» **Exercise description**
Copy out all of the lines below exactly; the pictures do not belong in the copy.

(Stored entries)
--*--
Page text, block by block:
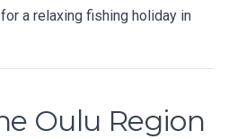
a relaxing fishing holiday in
Oulu Region
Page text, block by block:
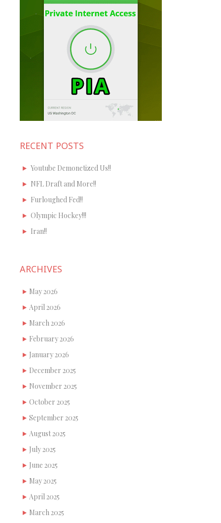
RECENT POSTS
Youtube Demonetized Us!!
NFL Draft and More!!
Furloughed Fed!!
Olympic Hockey!!!
Iran!!
ARCHIVES
May 2026
April 2026
March 2026
February 2026
January 2026
December 2025
November 2025
October 2025
September 2025
August 2025
July 2025
June 2025
May 2025
April 2025
March 2025
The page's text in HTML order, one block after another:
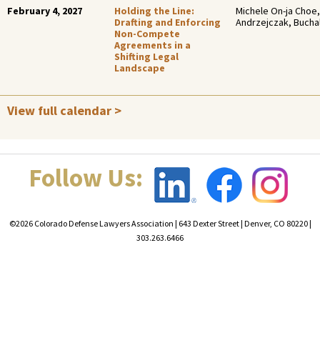
February 4, 2027
Holding the Line:
Drafting and Enforcing
Non-Compete
Agreements in a
Shifting Legal
Landscape
Michele On-ja
Andrzejczak,
View full calendar >
Follow Us:
©2026 Colorado Defense Lawyers Association | 643 Dexter Street | Denver, CO 80220 |
303.263.6466
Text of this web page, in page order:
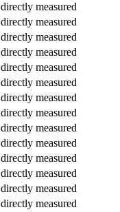
directly measured
directly measured
directly measured
directly measured
directly measured
directly measured
directly measured
directly measured
directly measured
directly measured
directly measured
directly measured
directly measured
directly measured
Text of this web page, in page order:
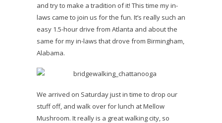
and try to make a tradition of it! This time my in-
laws came to join us for the fun. It’s really such an
easy 1.5-hour drive from Atlanta and about the
same for my in-laws that drove from Birmingham,
Alabama.
We arrived on Saturday just in time to drop our
stuff off, and walk over for lunch at Mellow
Mushroom. It really is a great walking city, so
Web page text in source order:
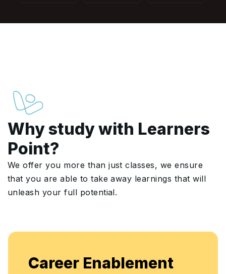
Why study with Learners
Point?
We offer you more than just classes, we ensure
that you are able to take away learnings that will
unleash your full potential.
Enablement
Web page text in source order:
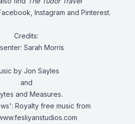
Instagram and Pinterest.
Credits:
Sarah Morris
by Jon Sayles
and
and Measures.
Royalty free music from
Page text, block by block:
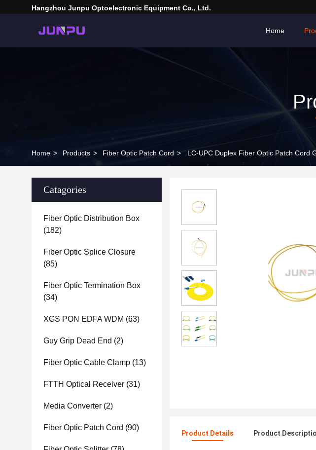
Hangzhou Junpu Optoelectronic Equipment Co., Ltd.
Home
Home > Products > Fiber Optic Patch Cord > LC-UPC Duplex Fiber Optic Patch Cord
Catagories
Fiber Optic Distribution Box
(182)
Fiber Optic Splice Closure
(85)
Fiber Optic Termination Box
(34)
XGS PON EDFA WDM (63)
Guy Grip Dead End (2)
Fiber Optic Cable Clamp (13)
FTTH Optical Receiver (31)
Media Converter (2)
Fiber Optic Patch Cord (90)
Product Details Product
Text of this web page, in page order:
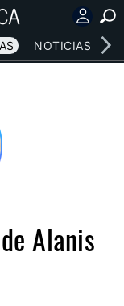
NOTICIAS
Alanis
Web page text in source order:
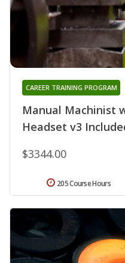
Manual Machinist
Headset v3
CAREER TRAINING PROGRAM
$3344.00
205 Course Hours
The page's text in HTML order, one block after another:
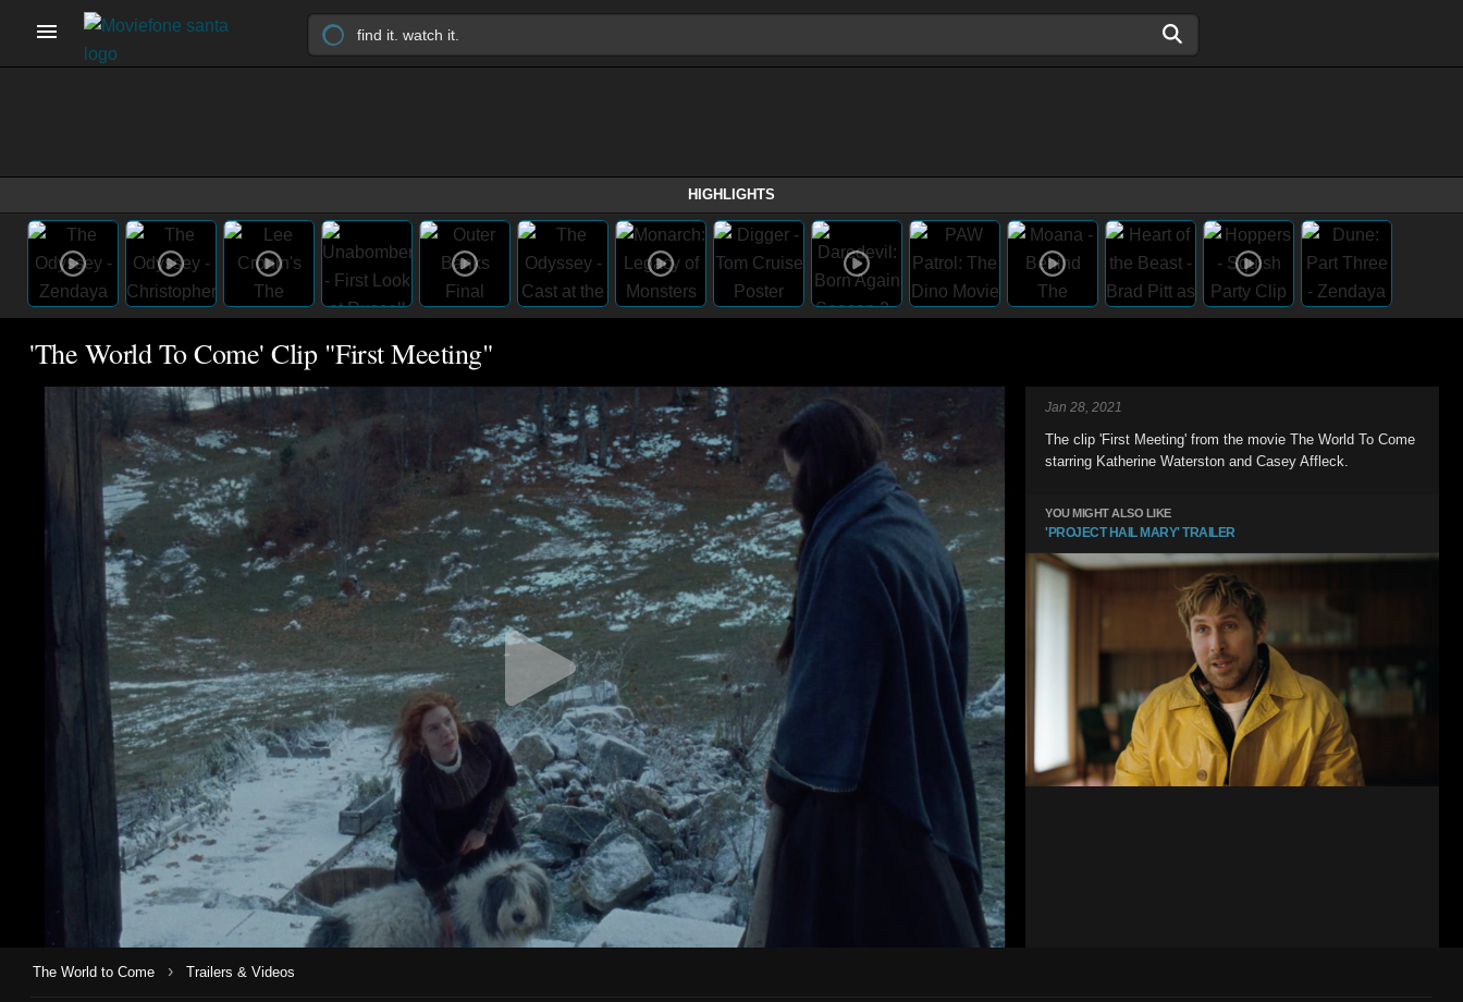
--*--
» **Task response**
Page text, block by block:
a relaxing fishing holiday in
Oulu Region
Page text, block by block:
RECENT POSTS
Youtube Demonetized Us!!
NFL Draft and More!!
Furloughed Fed!!
Olympic Hockey!!!
Iran!!
ARCHIVES
May 2026
April 2026
March 2026
February 2026
January 2026
December 2025
November 2025
October 2025
September 2025
August 2025
July 2025
June 2025
May 2025
April 2025
March 2025
The page's text in HTML order, one block after another:
February 4, 2027
Holding the Line:
Drafting and Enforcing
Non-Compete
Agreements in a
Shifting Legal
Landscape
Michele On-ja
Andrzejczak,
View full calendar >
Follow Us:
©2026 Colorado Defense Lawyers Association | 643 Dexter Street | Denver, CO 80220 |
303.263.6466
Text of this web page, in page order:
directly measured
directly measured
directly measured
directly measured
directly measured
directly measured
directly measured
directly measured
directly measured
directly measured
directly measured
directly measured
directly measured
directly measured
Text of this web page, in page order:
and try to make a tradition of it! This time my in-
laws came to join us for the fun. It’s really such an
easy 1.5-hour drive from Atlanta and about the
same for my in-laws that drove from Birmingham,
Alabama.
We arrived on Saturday just in time to drop our
stuff off, and walk over for lunch at Mellow
Mushroom. It really is a great walking city, so
Web page text in source order:
Why study with Learners
Point?
We offer you more than just classes, we ensure
that you are able to take away learnings that will
unleash your full potential.
Enablement
Web page text in source order:
Instagram and Pinterest.
Credits:
Sarah Morris
by Jon Sayles
and
and Measures.
Royalty free music from
Page text, block by block:
Hangzhou Junpu Optoelectronic Equipment Co., Ltd.
Home
Home > Products > Fiber Optic Patch Cord > LC-UPC Duplex Fiber Optic Patch Cord
Catagories
Fiber Optic Distribution Box
(182)
Fiber Optic Splice Closure
(85)
Fiber Optic Termination Box
(34)
XGS PON EDFA WDM (63)
Guy Grip Dead End (2)
Fiber Optic Cable Clamp (13)
FTTH Optical Receiver (31)
Media Converter (2)
Fiber Optic Patch Cord (90)
Product Details Product
Text of this web page, in page order:
NOTICIAS
Alanis
Web page text in source order:
Manual Machinist
Headset v3
CAREER TRAINING PROGRAM
$3344.00
205 Course Hours
The page's text in HTML order, one block after another:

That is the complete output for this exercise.